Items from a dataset
= = =
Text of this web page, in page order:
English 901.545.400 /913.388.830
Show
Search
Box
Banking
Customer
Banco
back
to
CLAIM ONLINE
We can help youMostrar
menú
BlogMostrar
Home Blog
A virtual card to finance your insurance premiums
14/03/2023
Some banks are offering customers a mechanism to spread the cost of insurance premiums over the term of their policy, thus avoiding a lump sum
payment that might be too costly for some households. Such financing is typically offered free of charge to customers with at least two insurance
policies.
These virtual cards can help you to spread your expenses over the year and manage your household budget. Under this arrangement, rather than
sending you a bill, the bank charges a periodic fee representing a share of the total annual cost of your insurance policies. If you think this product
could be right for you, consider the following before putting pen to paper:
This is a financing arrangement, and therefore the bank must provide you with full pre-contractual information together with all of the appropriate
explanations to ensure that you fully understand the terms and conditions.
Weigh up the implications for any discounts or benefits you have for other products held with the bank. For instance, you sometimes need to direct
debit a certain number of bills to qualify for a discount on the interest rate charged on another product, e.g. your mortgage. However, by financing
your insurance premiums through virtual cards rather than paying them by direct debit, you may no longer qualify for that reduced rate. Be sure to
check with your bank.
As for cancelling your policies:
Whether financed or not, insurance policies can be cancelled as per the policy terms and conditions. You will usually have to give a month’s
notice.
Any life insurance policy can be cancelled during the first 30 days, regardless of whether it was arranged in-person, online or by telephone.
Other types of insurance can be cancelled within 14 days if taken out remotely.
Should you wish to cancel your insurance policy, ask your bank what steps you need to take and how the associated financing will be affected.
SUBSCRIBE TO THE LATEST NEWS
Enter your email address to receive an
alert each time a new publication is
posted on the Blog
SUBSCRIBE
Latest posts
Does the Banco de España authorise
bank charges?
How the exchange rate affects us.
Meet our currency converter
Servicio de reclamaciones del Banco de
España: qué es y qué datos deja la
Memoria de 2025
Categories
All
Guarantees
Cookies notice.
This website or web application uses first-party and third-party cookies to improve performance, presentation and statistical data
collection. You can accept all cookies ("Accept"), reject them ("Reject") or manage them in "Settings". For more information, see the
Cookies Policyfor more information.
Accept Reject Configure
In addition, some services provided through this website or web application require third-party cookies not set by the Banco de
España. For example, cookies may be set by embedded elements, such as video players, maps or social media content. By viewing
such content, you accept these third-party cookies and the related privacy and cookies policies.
= = =
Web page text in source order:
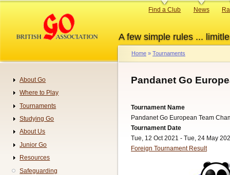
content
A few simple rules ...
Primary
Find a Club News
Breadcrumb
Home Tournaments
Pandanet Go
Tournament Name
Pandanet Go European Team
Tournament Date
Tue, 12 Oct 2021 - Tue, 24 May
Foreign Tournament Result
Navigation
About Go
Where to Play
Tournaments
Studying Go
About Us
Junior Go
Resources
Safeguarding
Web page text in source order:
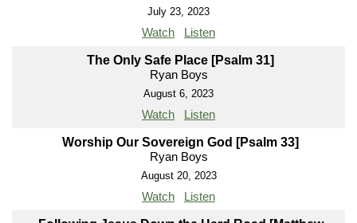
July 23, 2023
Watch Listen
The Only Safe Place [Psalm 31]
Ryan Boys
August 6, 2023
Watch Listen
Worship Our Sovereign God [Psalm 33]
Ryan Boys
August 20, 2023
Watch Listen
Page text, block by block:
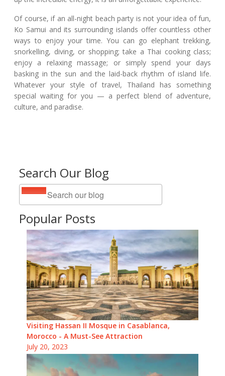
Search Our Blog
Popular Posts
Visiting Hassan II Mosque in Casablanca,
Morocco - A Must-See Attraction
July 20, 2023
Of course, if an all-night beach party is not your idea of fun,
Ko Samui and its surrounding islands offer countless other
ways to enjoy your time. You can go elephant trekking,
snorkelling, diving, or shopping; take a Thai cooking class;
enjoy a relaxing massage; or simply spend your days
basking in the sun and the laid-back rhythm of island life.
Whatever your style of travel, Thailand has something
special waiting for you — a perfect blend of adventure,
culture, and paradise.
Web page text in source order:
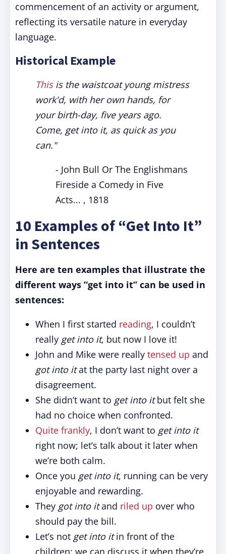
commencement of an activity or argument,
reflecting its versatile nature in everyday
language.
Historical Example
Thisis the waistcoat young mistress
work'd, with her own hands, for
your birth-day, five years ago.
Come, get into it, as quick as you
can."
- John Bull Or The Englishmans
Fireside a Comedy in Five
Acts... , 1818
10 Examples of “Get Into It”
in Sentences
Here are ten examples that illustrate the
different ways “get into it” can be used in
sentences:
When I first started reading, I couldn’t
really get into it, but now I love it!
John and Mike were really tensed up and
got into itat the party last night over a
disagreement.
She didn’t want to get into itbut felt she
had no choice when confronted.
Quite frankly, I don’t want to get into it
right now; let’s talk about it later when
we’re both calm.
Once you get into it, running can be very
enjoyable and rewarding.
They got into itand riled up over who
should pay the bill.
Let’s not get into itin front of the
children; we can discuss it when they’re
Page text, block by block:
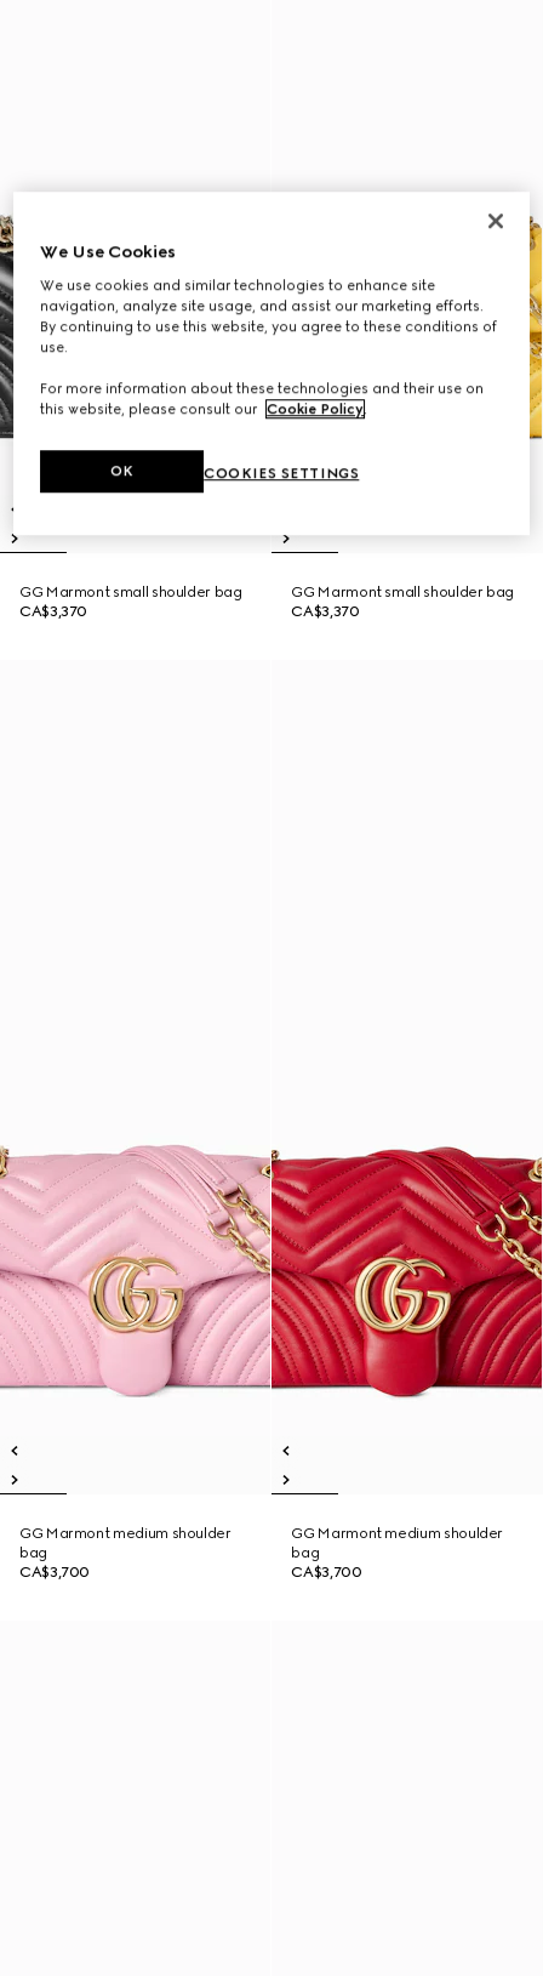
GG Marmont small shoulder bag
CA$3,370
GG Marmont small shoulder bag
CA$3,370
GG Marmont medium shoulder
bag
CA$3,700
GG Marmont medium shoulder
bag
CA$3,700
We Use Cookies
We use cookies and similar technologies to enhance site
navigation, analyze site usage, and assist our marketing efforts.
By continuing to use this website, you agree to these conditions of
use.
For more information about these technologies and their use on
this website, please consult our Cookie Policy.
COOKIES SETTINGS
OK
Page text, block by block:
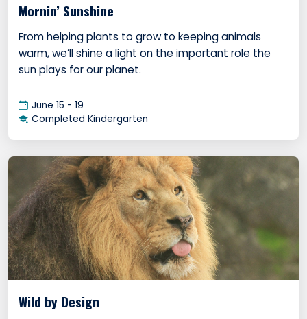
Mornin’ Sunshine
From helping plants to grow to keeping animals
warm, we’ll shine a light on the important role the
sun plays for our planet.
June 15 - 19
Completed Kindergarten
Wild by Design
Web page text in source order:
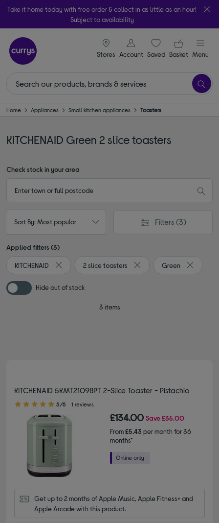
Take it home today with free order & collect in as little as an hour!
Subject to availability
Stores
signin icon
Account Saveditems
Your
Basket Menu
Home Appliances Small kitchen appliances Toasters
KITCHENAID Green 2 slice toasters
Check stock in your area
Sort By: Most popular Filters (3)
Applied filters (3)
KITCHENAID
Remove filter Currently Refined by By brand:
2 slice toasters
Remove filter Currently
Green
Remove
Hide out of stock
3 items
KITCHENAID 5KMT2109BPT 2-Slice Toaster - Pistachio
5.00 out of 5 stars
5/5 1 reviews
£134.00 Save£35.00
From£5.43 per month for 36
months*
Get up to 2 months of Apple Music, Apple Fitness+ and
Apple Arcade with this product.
= = =
Work to complete | Copy the lines above exactly. Start with the line containing "Text of this", end with the line containing "Weigh up the", and include both.

Exercise output |
Text of this web page, in page order:
English 901.545.400 /913.388.830
Show
Search
Box
Banking
Customer
Banco
back
to
CLAIM ONLINE
We can help youMostrar
menú
BlogMostrar
Home Blog
A virtual card to finance your insurance premiums
14/03/2023
Some banks are offering customers a mechanism to spread the cost of insurance premiums over the term of their policy, thus avoiding a lump sum
payment that might be too costly for some households. Such financing is typically offered free of charge to customers with at least two insurance
policies.
These virtual cards can help you to spread your expenses over the year and manage your household budget. Under this arrangement, rather than
sending you a bill, the bank charges a periodic fee representing a share of the total annual cost of your insurance policies. If you think this product
could be right for you, consider the following before putting pen to paper:
This is a financing arrangement, and therefore the bank must provide you with full pre-contractual information together with all of the appropriate
explanations to ensure that you fully understand the terms and conditions.
Weigh up the implications for any discounts or benefits you have for other products held with the bank. For instance, you sometimes need to direct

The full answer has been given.